> **Try it**: Which of the lines in the listing that follows hold "time"? Pull each one out.

> **Extracted material**:
******

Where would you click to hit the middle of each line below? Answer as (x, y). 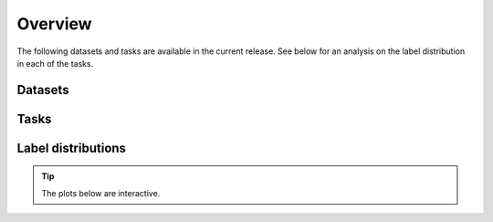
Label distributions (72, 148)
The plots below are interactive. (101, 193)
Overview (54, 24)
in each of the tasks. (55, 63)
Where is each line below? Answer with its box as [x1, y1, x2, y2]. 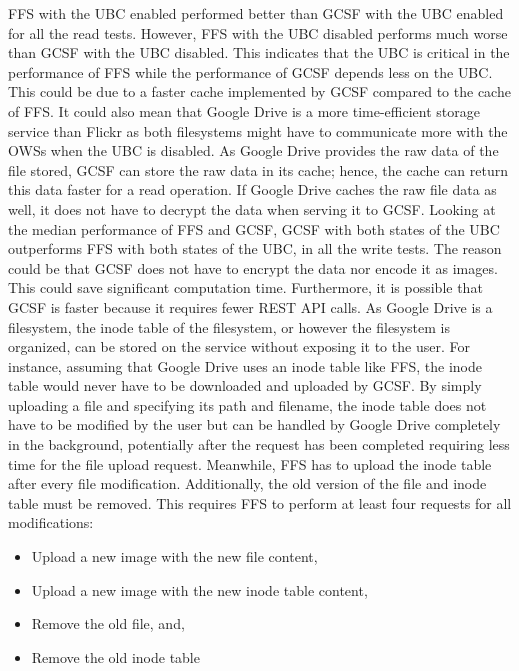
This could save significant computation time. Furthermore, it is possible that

******

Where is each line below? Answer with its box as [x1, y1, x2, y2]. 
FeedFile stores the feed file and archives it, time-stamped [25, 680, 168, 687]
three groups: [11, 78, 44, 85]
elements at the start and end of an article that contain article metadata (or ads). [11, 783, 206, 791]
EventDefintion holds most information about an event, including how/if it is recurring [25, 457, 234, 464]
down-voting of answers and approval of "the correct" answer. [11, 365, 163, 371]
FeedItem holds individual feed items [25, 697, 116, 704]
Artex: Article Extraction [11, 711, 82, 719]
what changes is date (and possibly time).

******

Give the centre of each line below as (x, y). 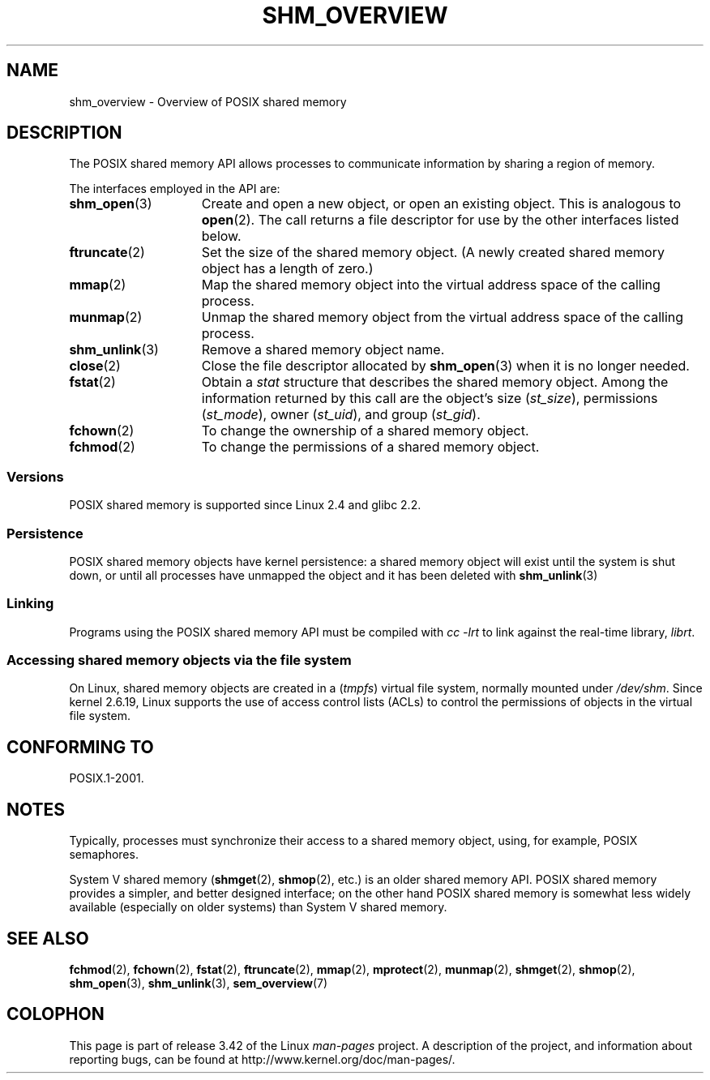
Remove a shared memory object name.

******

> **Answer for the task**:
This could save significant computation time. Furthermore, it is possible that
FeedFile stores the feed file and archives it, time-stamped [25, 680, 168, 687]
what changes is date (and possibly time).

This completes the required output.